# What is expected:
Please report each line of the data below that contains "been".

════

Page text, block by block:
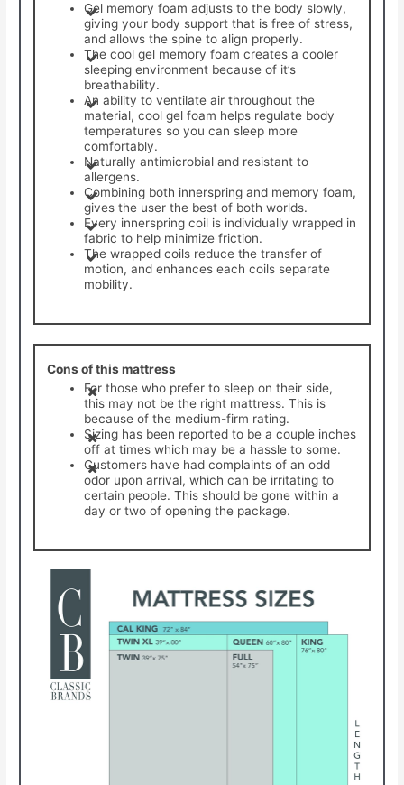
Gel memory foam adjusts to the body slowly,
giving your body support that is free of stress,
and allows the spine to align properly.
The cool gel memory foam creates a cooler
sleeping environment because of it’s
breathability.
An ability to ventilate air throughout the
material, cool gel foam helps regulate body
temperatures so you can sleep more
comfortably.
Naturally antimicrobial and resistant to
allergens.
Combining both innerspring and memory foam,
gives the user the best of both worlds.
Every innerspring coil is individually wrapped in
fabric to help minimize friction.
The wrapped coils reduce the transfer of
motion, and enhances each coils separate
mobility.
Cons of this mattress
For those who prefer to sleep on their side,
this may not be the right mattress. This is
because of the medium-firm rating.
Sizing has been reported to be a couple inches
off at times which may be a hassle to some.
Customers have had complaints of an odd
odor upon arrival, which can be irritating to
certain people. This should be gone within a
day or two of opening the package.
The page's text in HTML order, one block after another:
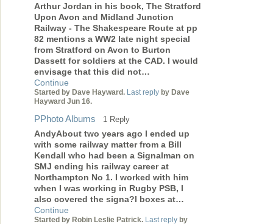
Arthur Jordan in his book, The Stratford
Upon Avon and Midland Junction
Railway - The Shakespeare Route at pp
82 mentions a WW2 late night special
from Stratford on Avon to Burton
Dassett for soldiers at the CAD. I would
envisage that this did not…
Continue
Started by Dave Hayward. Last reply by Dave
Hayward Jun 16.
PPhoto Albums 1 Reply
AndyAbout two years ago I ended up
with some railway matter from a Bill
Kendall who had been a Signalman on
SMJ ending his railway career at
Northampton No 1. I worked with him
when I was working in Rugby PSB, I
also covered the signa?l boxes at…
Continue
Started by Robin Leslie Patrick. Last reply by
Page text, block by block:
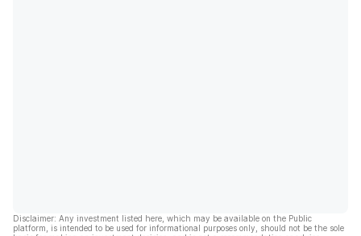
Disclaimer: Any investment listed here, which may be available on the Public
platform, is intended to be used for informational purposes only, should not be the sole
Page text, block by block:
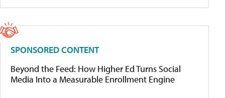
SPONSORED CONTENT
Beyond the Feed: How Higher Ed Turns Social
Media Into a Measurable Enrollment Engine
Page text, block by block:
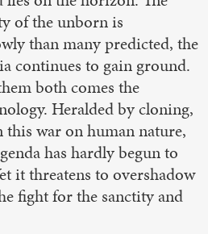
of the unborn is
than many predicted, the
continues to gain ground.
both comes the
Heralded by cloning,
war on human nature,
has hardly begun to
it threatens to overshadow
fight for the sanctity and

════

# Answer for the task:
Sizing has been reported to be a couple inches
Kendall who had been a Signalman on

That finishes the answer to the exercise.